Она отказывалась, а мы отворачивались, чтоб не видеть всего этого. Потом мы уходили, напившись кипятку. Два раза я в сырой предутренней мгле за мостиком видел васнецовскую Аленушку, Дуню Табаринову, я махал ей рукой, и она приветливо отвечала мне тем же, милая, сказочно красивая девочка с красными, ознобленными руками.
В эти дни мы должны были соединиться с идущими нам навстречу ополченцами, и линия контрэскарпов казалась мне бесконечной. Я представлял себе, как она опоясывает всю Москву - широкая, надежная, недоступная... Я представлял себе всех нас сидящими внутри этого прочнейшего пояса. Вот он, фашист, прет, прут его танки, пехота, они наступают, но стоп! Шалишь, фашистская морда, не тут-то было, не пройдешь! Танки их растерянно тычутся вправо и влево, шутка ли, перед ними неодолимое препятствие, они замешкались, выключили моторы, а мы их поливаем, а мы их поливаем огнем! Они валятся во рвы, вырытые нашими руками, и здесь находят свою смерть, и благодарная история вписывает наши безвестные имена золотыми буквами на свои сияющие страницы...

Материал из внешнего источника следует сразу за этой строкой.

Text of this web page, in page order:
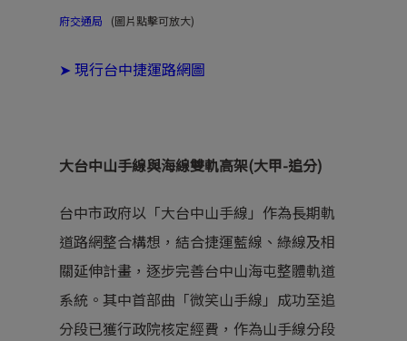
府交通局 (圖片點擊可放大)
➤ 現行台中捷運路網圖
大台中山手線與海線雙軌高架(大甲-追分)
台中市政府以「大台中山手線」作為長期軌
道路網整合構想，結合捷運藍線、綠線及相
關延伸計畫，逐步完善台中山海屯整體軌道
系統。其中首部曲「微笑山手線」成功至追
分段已獲行政院核定經費，作為山手線分段
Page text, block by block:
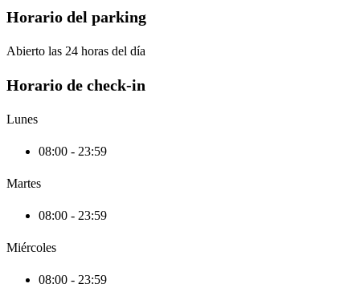
Horario del parking
Abierto las 24 horas del día
Horario de check-in
Lunes
08:00 - 23:59
Martes
08:00 - 23:59
Miércoles
08:00 - 23:59
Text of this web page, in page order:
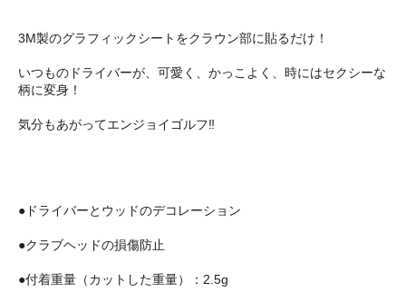
3M製のグラフィックシートをクラウン部に貼るだけ！
いつものドライバーが、可愛く、かっこよく、時にはセクシーな
柄に変身！
気分もあがってエンジョイゴルフ‼
●ドライバーとウッドのデコレーション
●クラブヘッドの損傷防止
●付着重量（カットした重量）：2.5g
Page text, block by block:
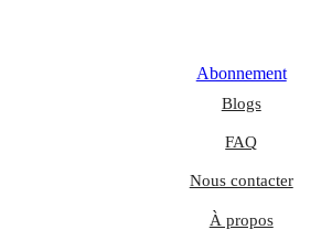
Abonnement
Blogs
FAQ
Nous contacter
À propos
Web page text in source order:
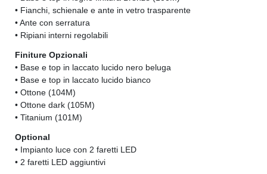
• Fianchi, schienale e ante in vetro trasparente
• Ante con serratura
• Ripiani interni regolabili
Finiture Opzionali
• Base e top in laccato lucido nero beluga
• Base e top in laccato lucido bianco
• Ottone (104M)
• Ottone dark (105M)
• Titanium (101M)
Optional
• Impianto luce con 2 faretti LED
• 2 faretti LED aggiuntivi
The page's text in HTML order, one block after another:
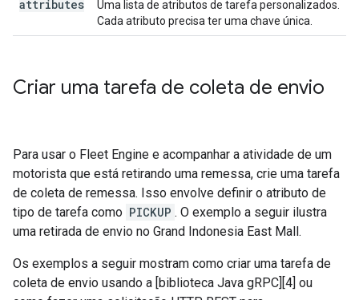
attributes
Uma lista de atributos de tarefa personalizados.
Cada atributo precisa ter uma chave única.
Criar uma tarefa de coleta de envio
Para usar o Fleet Engine e acompanhar a atividade de um
motorista que está retirando uma remessa, crie uma tarefa
de coleta de remessa. Isso envolve definir o atributo de
tipo de tarefa como PICKUP . O exemplo a seguir ilustra
uma retirada de envio no Grand Indonesia East Mall.
Os exemplos a seguir mostram como criar uma tarefa de
coleta de envio usando a [biblioteca Java gRPC][4] ou
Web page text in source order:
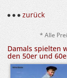
zurück
* Alle
Damals spielten
den 50er und
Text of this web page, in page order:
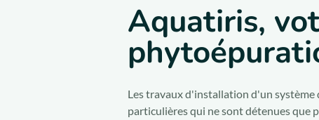
Aquatiris,
Les travaux d'installation d'un système
particulières qui ne sont détenues que
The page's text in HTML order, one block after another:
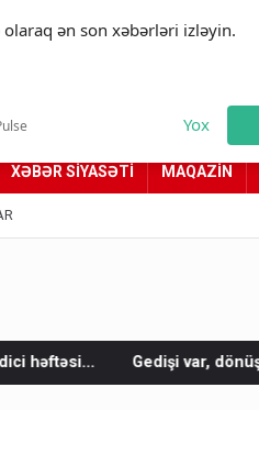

...Но пень покамест портил мне все дело. Он все-таки заставил меня скинуть ватник, в такую-то погоду. Пень уже висел на одном корешке, но сколько я его ни пихал, он и не думал двинуться с места. Я решил подрыть его еще немного. Невдалеке, немногим пониже меня, копошились Лешка с Тележкой. Они выкорчевали уже три пня. Чуть левее их орудовал Степан Михалыч с Сережкой Любомировым, и у них тоже были успехи, а я все еще возился со своим Берендеем. Я стал сбоку подрывать под ним яму. Здоровый был пнина и страшный, как леший. Я выкинул две-три лопаты из-под туго вросшего, похожего на морской канат корня и увидел, что пень пошел. Он наклонился вперед всем своим почерневшим, заросшим плесенью срезом и, видно, собирался кувыркнуться. Он уже заходил на кувырок и мог меня придавить. Я отскочил, положив руку на его жесткий кабаний бок и подпихивая его. В двух шагах под пнем, спиной к нему, стоял на четвереньках Лешка. Пень заходил уже за ту точку, перейдя которую, он понесется вниз стремглав, страшный, как зверь. Я попытался остановить его и схватил за торчащий снизу сук. Лешка все еще возился. Язык у меня стал толстый, он не поворачивался во рту, это было как во сне, но я превозмог наваждение и крикнул:
- Лешка! В сторону! Берегись!
Он сразу понял, пригнул голову и быстро передвинулся на коленях вправо, а пень повалился боком, очень мягко подвернул мой палец под сучок и наконец, словно окончательно надумав, как мальчишка, ринулся галопом вниз, скача и подпрыгивая легко, несмотря на свой вес. Он так и докатился до самой речки, скача и приплясывая, вбежал в речку по сукастые свои колени и встал.
А я смотрел на свой большой палец. Он висел почти отдельно, как с чужой руки. Он уже синел. Испарина выступила у меня на висках. Лешка подбежал ко мне. Он сказал:
- Сломал?
Я сказал:
- Не знаю.
Вокруг уже собралось много народу. Степан Михалыч положил мою кисть на свою широкую ладонь.
- Нет, - сказал он, - не сломал, нет.
- Растяжение, - сказал Тележка.
- Вывих...
- Теперь тебя отправят...
- Не работник, ясно.
Стоявший неподалеку Каторга, вытянув шею, крикнул:
- Это он сам над собой сделал, самострел клятый...
Лешка погрозил ему кулаком.
- Позовите Сему, - сказал Байсеитов.
Сережа Любомиров сказал:
- Сейчас.
Но кто-то уже вел Сему. Он был как гном, бородатый и горбатенький. Я его знаю по Москве, он расклейщик афиш, свой брат, такой же, как и я, служитель муз.
- Ну-ка, - сказал Сема, - покажь.
Он погладил мой палец, осторожно, не причинив боли, наоборот, даже приятно было.
- Этот палец, - сказал Сема важно, - этот самый палец выскочил из своего гнезда. Держите огольца. И ничего особенного.
Лешка обнял меня сзади за плечи и прижал к себе.